Once we finish configuring our estimation, we can run it and see how Parameter Estimation adjusts our model parameter values in order to match the model's response with our experimental data sets. The next figure shows the GUI while the estimation is running.
While the estimation is running, we can also monitor its progress by creating views (plots) that update at each iteration of the estimation process. Parameter Estimation creates two views by default. The first view plots the simulation response against the experimental data used for the estimation:
As the parameter values improve, the simulation curve gets closer to the experimental data curve. The second view plots the parameter values at each iteration, as shown below. These curves will reach steady-state as the parameter values get closer to their physical values.
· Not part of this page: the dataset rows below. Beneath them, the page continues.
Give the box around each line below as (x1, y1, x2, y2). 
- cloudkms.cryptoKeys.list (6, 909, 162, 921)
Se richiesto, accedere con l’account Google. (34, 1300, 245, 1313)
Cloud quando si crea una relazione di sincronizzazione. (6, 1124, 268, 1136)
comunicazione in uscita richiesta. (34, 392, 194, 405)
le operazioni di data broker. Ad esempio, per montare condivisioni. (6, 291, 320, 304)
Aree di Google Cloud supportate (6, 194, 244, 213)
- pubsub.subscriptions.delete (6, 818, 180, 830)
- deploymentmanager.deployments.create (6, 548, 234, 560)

Comparing the response of the system before and after the estimation process clearly shows that the estimation successfully identified the model parameters and the simulated response accurately matches the experimental data.
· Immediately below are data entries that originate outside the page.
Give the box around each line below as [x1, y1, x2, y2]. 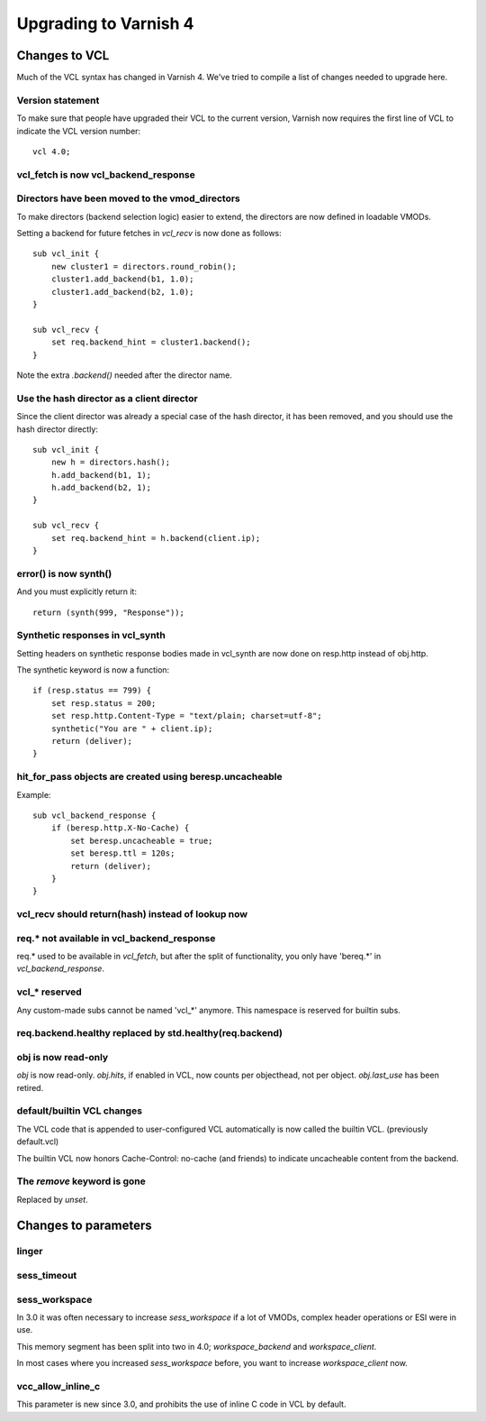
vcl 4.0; [32, 146, 71, 157]
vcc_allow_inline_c [16, 1380, 101, 1392]
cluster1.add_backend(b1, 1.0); [50, 274, 194, 284]
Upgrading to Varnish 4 [16, 14, 194, 33]
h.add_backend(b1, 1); [50, 470, 152, 480]
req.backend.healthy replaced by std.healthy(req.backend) [16, 1027, 283, 1040]
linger [16, 1245, 43, 1258]
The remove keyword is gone [16, 1175, 146, 1187]
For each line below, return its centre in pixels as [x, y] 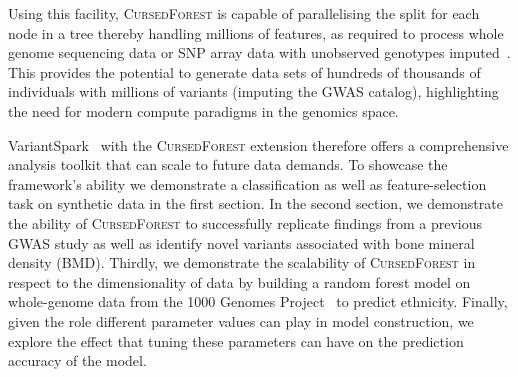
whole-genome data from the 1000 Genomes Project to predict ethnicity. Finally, [258, 301]
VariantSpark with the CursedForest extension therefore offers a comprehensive [258, 144]
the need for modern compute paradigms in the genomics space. [203, 110]
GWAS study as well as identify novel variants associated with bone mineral [241, 242]
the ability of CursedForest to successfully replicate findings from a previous [245, 222]
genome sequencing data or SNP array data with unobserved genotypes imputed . [259, 52]
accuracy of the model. [77, 360]
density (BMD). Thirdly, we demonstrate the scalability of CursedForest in [242, 262]

Once the estimation is complete, we can inspect the estimated parameter values. The Value column below displays the new parameter values at the end of the estimation.
These parameter values also update in the MATLAB Workspace so that we can use them directly in the Simulink model.
After completing the estimation, it is important to validate the results against other data sets. A successful estimation should match not only the experimental data that we used for estimation, but also the other data sets that we collected in our experiments.
We used our second data set for validating the estimation results. As the next figure shows, the match between the model response and the data set is very good. In fact, the two curves are almost identical for this example.
Engineers and scientists across disciplines and industry are well acquainted with the benefits of modeling dynamic systems. They may use either first-principles mathematics or test-data based methods. First-principles models provide important insight into system behavior, but may lack accuracy. Data-driven models provide accurate results, but tend to offer limited understanding of the physics of the system. This article showed the use of Parameter Estimation to improve the accuracy of a DC Servo Motor model by estimating the model parameters using experimental data.